3. ## Re: The derivative of 1/x

$\frac{1}{x}=x^{-1}$

$\frac{dy}{dx}(x^{-1})=-1*x^{-2}=\frac{-1}{x^2}$

4. ## Re: The derivative of 1/x

Not sure what you mean by trying to solve with conventional algebra. Using the definition of the derivative you have:

$\frac {dy}{dx} = \lim_{h \to 0} \frac {f(x+h)-f(x)} h$

$\frac {d(\frac 1 x)}{dx} = \lim _{h \to 0} \frac {\frac 1 {x+h} - \frac 1 x} h = \lim _{h \to 0} \frac {x - (x+h)}{x(x+h) h} = \lim _{h \to 0} \frac {-1} {x(x+h)} = \frac {-1} {x^2}$

Bonus questions: to make the parentheses larger you can use "\left(" and "\right)", like this:
$\left( \frac {-1} {x^2} \right)$

To make a space use "\ " - that's backslash followed by a space: "a b c" yields $a b c$, wheras "a \ b \ c" yields $a \ b \ c$.

5. ## Re: The derivative of 1/x

Thanks guys. I see how it works with this rule, but can you put it up in the fundamental formula: $\frac{f(x)\frac{1}{x+\triangle x}-f(x)}{\triangle x}$

Okay I have no idea how this tex code is gonna come out seeing as I can't preview my answer, but I am asking to see the proof in the fundamental formula: (f(x+delta X) - f(x))/delta x

Edit: holy sh** that came out almost right..

6. ## Re: The derivative of 1/x

Originally Posted by Paze
Thanks guys.
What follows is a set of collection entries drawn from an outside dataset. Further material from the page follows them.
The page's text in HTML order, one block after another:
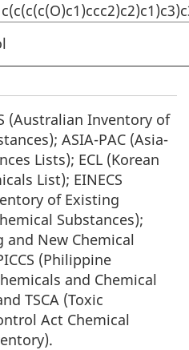
(Australian Inventory of
ASIA-PAC (Asia-
Lists); ECL (Korean
List); EINECS
of Existing
Substances);
and New Chemical
(Philippine
and Chemical
TSCA (Toxic
Act Chemical

I see how it works with this rule, but can you put it up in the fundamental formula: $\frac{f(x)\frac{1}{x+\triangle x}-f(x)}{\triangle x}$

Originally Posted by Paze
Okay I have no idea how this tex code is gonna come out seeing as I can't preview my answer, but I am asking to see the proof in the fundamental formula: (f(x+delta X) - f(x))/delta x
You should have a "Go Advanced" button to the lower right, below the box where you type your reply - click it and you'll see a preview of your post.

7. ## Re: The derivative of 1/x

Originally Posted by ebaines

You should have a "Go Advanced" button to the lower right, below the box where you type your reply - click it and you'll see a preview of your post.
I noticed it now!
Thank you and thank you all for your help!
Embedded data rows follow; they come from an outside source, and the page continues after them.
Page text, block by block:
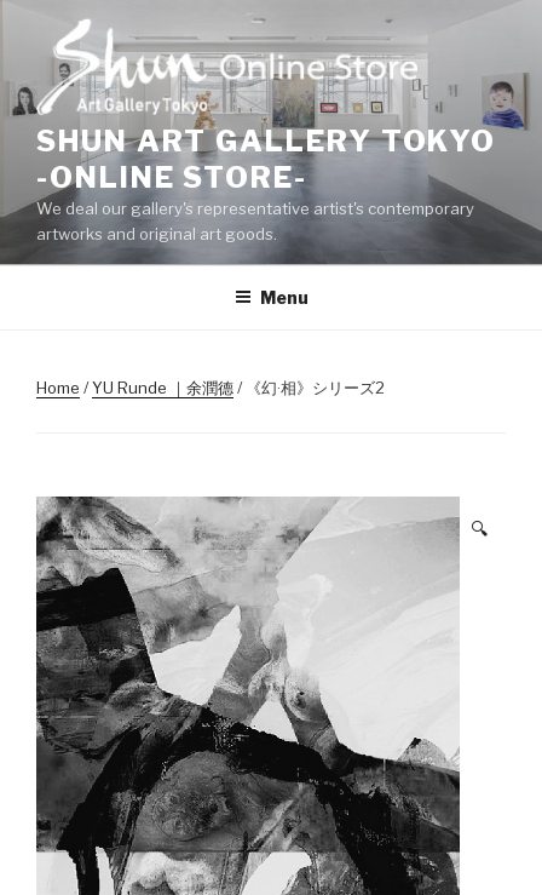
content
SHUN ART GALLERY TOKYO
-ONLINE STORE-
We deal our gallery's representative artist's contemporary
artworks and original art goods.
Menu
Home /YU Runde ｜余潤德/ 《幻·相》シリーズ2
🔍

8. ## Re: The derivative of 1/x

Hold on...I'm trying to get this to work.. I can't seem to get it to work!

In this: http://latex.codecogs.com/png.latex?%20\frac%20{d(\frac%201%20x)}{dx}%20=%20 \lim%20_{h%20\to%200}%20\frac%20{\frac%201%20{x+h} %20-%20\frac%201%20x}%20h%20=%20\lim%20_{h%20\to%200}% 20\frac%20{x%20-%20(x+h)}{x(x+h)%20h}%20=%20\lim%20_{h%20\to%200}% 20\frac%20{-1}%20{x(x+h)}%20=%20\frac%20{-1}%20{x^2}

How does the swap between numerators happen and how does x-x-h become -1? -h becomes 0??

Thanks.

9. ## Re: The derivative of 1/x

Originally Posted by ebaines
Not sure what you mean by trying to solve with conventional algebra. Using the definition of the derivative you have:

$\frac {d(\frac 1 x)}{dx} = \lim _{h \to 0} \frac {\frac 1 {x+h} - \frac 1 x} h = \lim _{h \to 0} \frac {x - (x+h)}{x(x+h) h} = \lim _{h \to 0} \frac {-1} {x(x+h)} = \frac {-1} {x^2}$
I mean in this..Link doesn't seem to work. So sorry for the confusion.
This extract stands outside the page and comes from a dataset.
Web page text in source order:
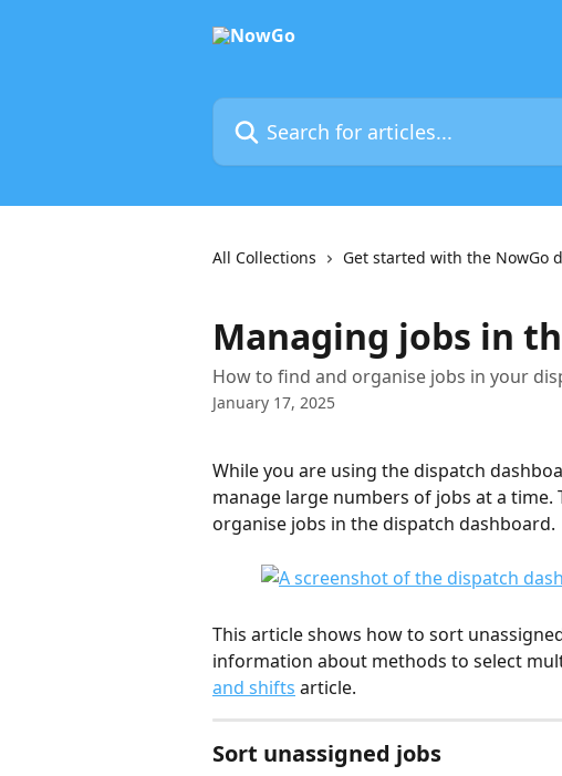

10. ## Re: The derivative of 1/x

When you have an expression of the form $\frac 1 a - \frac 1 b$ it may be useful to multiply the $\frac 1 a$ term by $(\frac b b )$ and the $\frac 1 b$ term by $( \frac a a )$:

$\frac 1 a - \frac 1 b = \frac {b}{b} ( \frac 1 a) - \frac a a (\frac 1 b) = \frac {b-a}{ab}$

The detailed steps are:

$\lim _{h \to 0} \frac {\frac 1 {x+h} - \frac 1 x} h$

$= \lim _{h \to 0} \frac {\frac {x}{x(x+h)} - \frac {x+h}{x(x+h)}}h$

$= \lim _{h \to 0} \frac {x - (x+h)}{x(x+h) h} = \lim _{h \to 0} \frac {-h}{x(x+h)h} = \lim _{h \to 0} \frac {-1} {x(x+h)} = \frac {-1} {x^2}$

Hope this helps.

11. ## Re: The derivative of 1/x

Originally Posted by ebaines
When you have an expression of the form $\frac 1 a - \frac 1 b$ it may be useful to multiply the $\frac 1 a$ term by $(\frac b b )$ and the $\frac 1 b$ term by $( \frac a a )$:

$\frac 1 a - \frac 1 b = \frac {b}{b} ( \frac 1 a) - \frac a a (\frac 1 b) = \frac {b-a}{ab}$

The detailed steps are:

$\lim _{h \to 0} \frac {\frac 1 {x+h} - \frac 1 x} h$

$= \lim _{h \to 0} \frac {\frac {x}{x(x+h)} - \frac {x+h}{x(x+h)}}h$

$= \lim _{h \to 0} \frac {x - (x+h)}{x(x+h) h} = \lim _{h \to 0} \frac {-h}{x(x+h)h} = \lim _{h \to 0} \frac {-1} {x(x+h)} = \frac {-1} {x^2}$

Hope this helps.
That clears it up! Thank you very much.